<<<<

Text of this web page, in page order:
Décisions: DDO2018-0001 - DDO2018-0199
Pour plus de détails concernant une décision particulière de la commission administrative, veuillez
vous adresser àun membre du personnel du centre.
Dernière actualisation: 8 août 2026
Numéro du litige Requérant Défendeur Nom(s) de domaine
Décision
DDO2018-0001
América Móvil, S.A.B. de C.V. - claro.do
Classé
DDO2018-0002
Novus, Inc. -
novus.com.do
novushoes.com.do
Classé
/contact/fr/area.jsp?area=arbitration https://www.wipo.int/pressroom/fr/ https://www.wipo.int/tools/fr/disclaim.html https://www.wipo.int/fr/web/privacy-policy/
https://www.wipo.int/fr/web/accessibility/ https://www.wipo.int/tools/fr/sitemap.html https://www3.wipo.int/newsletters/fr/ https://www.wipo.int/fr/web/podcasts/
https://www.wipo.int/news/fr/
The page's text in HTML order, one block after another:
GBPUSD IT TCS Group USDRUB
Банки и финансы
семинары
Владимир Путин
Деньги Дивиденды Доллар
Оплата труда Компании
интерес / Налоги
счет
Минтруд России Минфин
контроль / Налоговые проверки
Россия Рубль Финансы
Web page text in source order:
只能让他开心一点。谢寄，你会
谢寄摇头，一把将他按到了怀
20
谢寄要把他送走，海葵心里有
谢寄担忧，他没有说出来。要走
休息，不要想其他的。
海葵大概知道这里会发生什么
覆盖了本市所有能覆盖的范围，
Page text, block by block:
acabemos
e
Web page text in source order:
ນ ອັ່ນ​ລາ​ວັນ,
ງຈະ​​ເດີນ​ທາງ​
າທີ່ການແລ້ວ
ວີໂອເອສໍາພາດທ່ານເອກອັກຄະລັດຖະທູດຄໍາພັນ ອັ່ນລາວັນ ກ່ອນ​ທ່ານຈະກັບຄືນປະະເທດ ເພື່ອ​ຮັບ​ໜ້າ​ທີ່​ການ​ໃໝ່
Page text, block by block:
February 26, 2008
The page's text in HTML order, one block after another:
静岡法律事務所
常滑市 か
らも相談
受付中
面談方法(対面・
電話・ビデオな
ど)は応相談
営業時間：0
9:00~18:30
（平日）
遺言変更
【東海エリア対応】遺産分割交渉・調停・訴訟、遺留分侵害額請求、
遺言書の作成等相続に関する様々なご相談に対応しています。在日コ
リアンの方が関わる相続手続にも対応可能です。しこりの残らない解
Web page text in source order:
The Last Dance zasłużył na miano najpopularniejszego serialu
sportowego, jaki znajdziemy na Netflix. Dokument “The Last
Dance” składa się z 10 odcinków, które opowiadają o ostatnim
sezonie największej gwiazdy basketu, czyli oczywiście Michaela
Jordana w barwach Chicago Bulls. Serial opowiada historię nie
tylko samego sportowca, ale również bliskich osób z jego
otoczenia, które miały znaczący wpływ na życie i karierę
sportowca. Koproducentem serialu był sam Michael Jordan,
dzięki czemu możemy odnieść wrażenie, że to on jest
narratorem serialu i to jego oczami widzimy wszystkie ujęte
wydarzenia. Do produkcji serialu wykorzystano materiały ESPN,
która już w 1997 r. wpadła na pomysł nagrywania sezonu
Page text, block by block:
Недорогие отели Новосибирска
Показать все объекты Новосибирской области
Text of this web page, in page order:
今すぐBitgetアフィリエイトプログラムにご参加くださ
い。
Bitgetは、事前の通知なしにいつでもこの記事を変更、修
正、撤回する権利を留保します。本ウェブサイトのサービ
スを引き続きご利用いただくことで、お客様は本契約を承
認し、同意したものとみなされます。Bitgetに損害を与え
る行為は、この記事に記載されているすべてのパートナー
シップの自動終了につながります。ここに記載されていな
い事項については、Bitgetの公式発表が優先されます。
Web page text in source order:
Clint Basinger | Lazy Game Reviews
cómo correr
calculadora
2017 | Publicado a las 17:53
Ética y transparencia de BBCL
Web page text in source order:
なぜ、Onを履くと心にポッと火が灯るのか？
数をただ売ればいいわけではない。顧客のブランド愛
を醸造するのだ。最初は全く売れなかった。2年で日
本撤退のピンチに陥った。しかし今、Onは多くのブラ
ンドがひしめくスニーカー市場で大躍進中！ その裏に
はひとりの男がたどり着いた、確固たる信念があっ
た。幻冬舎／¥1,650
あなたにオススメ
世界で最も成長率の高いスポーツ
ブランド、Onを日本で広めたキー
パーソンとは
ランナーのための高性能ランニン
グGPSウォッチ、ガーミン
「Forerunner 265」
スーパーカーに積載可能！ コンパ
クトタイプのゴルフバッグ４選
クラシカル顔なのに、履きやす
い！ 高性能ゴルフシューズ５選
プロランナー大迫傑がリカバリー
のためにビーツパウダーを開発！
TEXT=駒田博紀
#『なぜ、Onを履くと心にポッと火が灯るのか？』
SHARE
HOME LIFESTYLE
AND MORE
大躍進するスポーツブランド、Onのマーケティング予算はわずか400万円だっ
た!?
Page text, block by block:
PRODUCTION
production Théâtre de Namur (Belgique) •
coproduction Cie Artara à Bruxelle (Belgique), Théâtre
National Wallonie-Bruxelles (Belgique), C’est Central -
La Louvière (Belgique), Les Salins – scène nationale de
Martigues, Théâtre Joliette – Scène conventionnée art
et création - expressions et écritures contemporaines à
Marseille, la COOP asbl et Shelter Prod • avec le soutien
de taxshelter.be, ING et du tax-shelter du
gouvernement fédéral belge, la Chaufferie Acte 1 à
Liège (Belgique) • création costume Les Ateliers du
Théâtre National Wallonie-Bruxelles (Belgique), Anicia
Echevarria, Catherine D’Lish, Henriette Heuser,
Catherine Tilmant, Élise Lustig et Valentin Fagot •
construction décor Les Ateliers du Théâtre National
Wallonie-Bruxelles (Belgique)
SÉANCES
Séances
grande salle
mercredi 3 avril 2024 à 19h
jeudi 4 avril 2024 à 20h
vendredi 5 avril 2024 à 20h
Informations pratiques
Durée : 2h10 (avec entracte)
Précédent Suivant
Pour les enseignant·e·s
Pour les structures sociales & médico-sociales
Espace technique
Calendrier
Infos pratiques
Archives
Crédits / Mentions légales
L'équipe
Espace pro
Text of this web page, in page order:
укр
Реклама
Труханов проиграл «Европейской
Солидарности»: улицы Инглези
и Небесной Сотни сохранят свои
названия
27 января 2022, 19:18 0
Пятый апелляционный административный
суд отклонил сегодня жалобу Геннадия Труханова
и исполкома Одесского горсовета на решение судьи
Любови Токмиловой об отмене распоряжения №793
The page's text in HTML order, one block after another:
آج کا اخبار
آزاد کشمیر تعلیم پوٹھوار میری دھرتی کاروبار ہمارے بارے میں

>>>>

### Instructions for the task
The entries above are to be retyped exactly, with nothing left out.

### Solution to the exercise
Text of this web page, in page order:
Décisions: DDO2018-0001 - DDO2018-0199
Pour plus de détails concernant une décision particulière de la commission administrative, veuillez
vous adresser àun membre du personnel du centre.
Dernière actualisation: 8 août 2026
Numéro du litige Requérant Défendeur Nom(s) de domaine
Décision
DDO2018-0001
América Móvil, S.A.B. de C.V. - claro.do
Classé
DDO2018-0002
Novus, Inc. -
novus.com.do
novushoes.com.do
Classé
/contact/fr/area.jsp?area=arbitration https://www.wipo.int/pressroom/fr/ https://www.wipo.int/tools/fr/disclaim.html https://www.wipo.int/fr/web/privacy-policy/
https://www.wipo.int/fr/web/accessibility/ https://www.wipo.int/tools/fr/sitemap.html https://www3.wipo.int/newsletters/fr/ https://www.wipo.int/fr/web/podcasts/
https://www.wipo.int/news/fr/
The page's text in HTML order, one block after another:
GBPUSD IT TCS Group USDRUB
Банки и финансы
семинары
Владимир Путин
Деньги Дивиденды Доллар
Оплата труда Компании
интерес / Налоги
счет
Минтруд России Минфин
контроль / Налоговые проверки
Россия Рубль Финансы
Web page text in source order:
只能让他开心一点。谢寄，你会
谢寄摇头，一把将他按到了怀
20
谢寄要把他送走，海葵心里有
谢寄担忧，他没有说出来。要走
休息，不要想其他的。
海葵大概知道这里会发生什么
覆盖了本市所有能覆盖的范围，
Page text, block by block:
acabemos
e
Web page text in source order:
ນ ອັ່ນ​ລາ​ວັນ,
ງຈະ​​ເດີນ​ທາງ​
າທີ່ການແລ້ວ
ວີໂອເອສໍາພາດທ່ານເອກອັກຄະລັດຖະທູດຄໍາພັນ ອັ່ນລາວັນ ກ່ອນ​ທ່ານຈະກັບຄືນປະະເທດ ເພື່ອ​ຮັບ​ໜ້າ​ທີ່​ການ​ໃໝ່
Page text, block by block:
February 26, 2008
The page's text in HTML order, one block after another:
静岡法律事務所
常滑市 か
らも相談
受付中
面談方法(対面・
電話・ビデオな
ど)は応相談
営業時間：0
9:00~18:30
（平日）
遺言変更
【東海エリア対応】遺産分割交渉・調停・訴訟、遺留分侵害額請求、
遺言書の作成等相続に関する様々なご相談に対応しています。在日コ
リアンの方が関わる相続手続にも対応可能です。しこりの残らない解
Web page text in source order:
The Last Dance zasłużył na miano najpopularniejszego serialu
sportowego, jaki znajdziemy na Netflix. Dokument “The Last
Dance” składa się z 10 odcinków, które opowiadają o ostatnim
sezonie największej gwiazdy basketu, czyli oczywiście Michaela
Jordana w barwach Chicago Bulls. Serial opowiada historię nie
tylko samego sportowca, ale również bliskich osób z jego
otoczenia, które miały znaczący wpływ na życie i karierę
sportowca. Koproducentem serialu był sam Michael Jordan,
dzięki czemu możemy odnieść wrażenie, że to on jest
narratorem serialu i to jego oczami widzimy wszystkie ujęte
wydarzenia. Do produkcji serialu wykorzystano materiały ESPN,
która już w 1997 r. wpadła na pomysł nagrywania sezonu
Page text, block by block:
Недорогие отели Новосибирска
Показать все объекты Новосибирской области
Text of this web page, in page order:
今すぐBitgetアフィリエイトプログラムにご参加くださ
い。
Bitgetは、事前の通知なしにいつでもこの記事を変更、修
正、撤回する権利を留保します。本ウェブサイトのサービ
スを引き続きご利用いただくことで、お客様は本契約を承
認し、同意したものとみなされます。Bitgetに損害を与え
る行為は、この記事に記載されているすべてのパートナー
シップの自動終了につながります。ここに記載されていな
い事項については、Bitgetの公式発表が優先されます。
Web page text in source order:
Clint Basinger | Lazy Game Reviews
cómo correr
calculadora
2017 | Publicado a las 17:53
Ética y transparencia de BBCL
Web page text in source order:
なぜ、Onを履くと心にポッと火が灯るのか？
数をただ売ればいいわけではない。顧客のブランド愛
を醸造するのだ。最初は全く売れなかった。2年で日
本撤退のピンチに陥った。しかし今、Onは多くのブラ
ンドがひしめくスニーカー市場で大躍進中！ その裏に
はひとりの男がたどり着いた、確固たる信念があっ
た。幻冬舎／¥1,650
あなたにオススメ
世界で最も成長率の高いスポーツ
ブランド、Onを日本で広めたキー
パーソンとは
ランナーのための高性能ランニン
グGPSウォッチ、ガーミン
「Forerunner 265」
スーパーカーに積載可能！ コンパ
クトタイプのゴルフバッグ４選
クラシカル顔なのに、履きやす
い！ 高性能ゴルフシューズ５選
プロランナー大迫傑がリカバリー
のためにビーツパウダーを開発！
TEXT=駒田博紀
#『なぜ、Onを履くと心にポッと火が灯るのか？』
SHARE
HOME LIFESTYLE
AND MORE
大躍進するスポーツブランド、Onのマーケティング予算はわずか400万円だっ
た!?
Page text, block by block:
PRODUCTION
production Théâtre de Namur (Belgique) •
coproduction Cie Artara à Bruxelle (Belgique), Théâtre
National Wallonie-Bruxelles (Belgique), C’est Central -
La Louvière (Belgique), Les Salins – scène nationale de
Martigues, Théâtre Joliette – Scène conventionnée art
et création - expressions et écritures contemporaines à
Marseille, la COOP asbl et Shelter Prod • avec le soutien
de taxshelter.be, ING et du tax-shelter du
gouvernement fédéral belge, la Chaufferie Acte 1 à
Liège (Belgique) • création costume Les Ateliers du
Théâtre National Wallonie-Bruxelles (Belgique), Anicia
Echevarria, Catherine D’Lish, Henriette Heuser,
Catherine Tilmant, Élise Lustig et Valentin Fagot •
construction décor Les Ateliers du Théâtre National
Wallonie-Bruxelles (Belgique)
SÉANCES
Séances
grande salle
mercredi 3 avril 2024 à 19h
jeudi 4 avril 2024 à 20h
vendredi 5 avril 2024 à 20h
Informations pratiques
Durée : 2h10 (avec entracte)
Précédent Suivant
Pour les enseignant·e·s
Pour les structures sociales & médico-sociales
Espace technique
Calendrier
Infos pratiques
Archives
Crédits / Mentions légales
L'équipe
Espace pro
Text of this web page, in page order:
укр
Реклама
Труханов проиграл «Европейской
Солидарности»: улицы Инглези
и Небесной Сотни сохранят свои
названия
27 января 2022, 19:18 0
Пятый апелляционный административный
суд отклонил сегодня жалобу Геннадия Труханова
и исполкома Одесского горсовета на решение судьи
Любови Токмиловой об отмене распоряжения №793
The page's text in HTML order, one block after another:
آج کا اخبار
آزاد کشمیر تعلیم پوٹھوار میری دھرتی کاروبار ہمارے بارے میں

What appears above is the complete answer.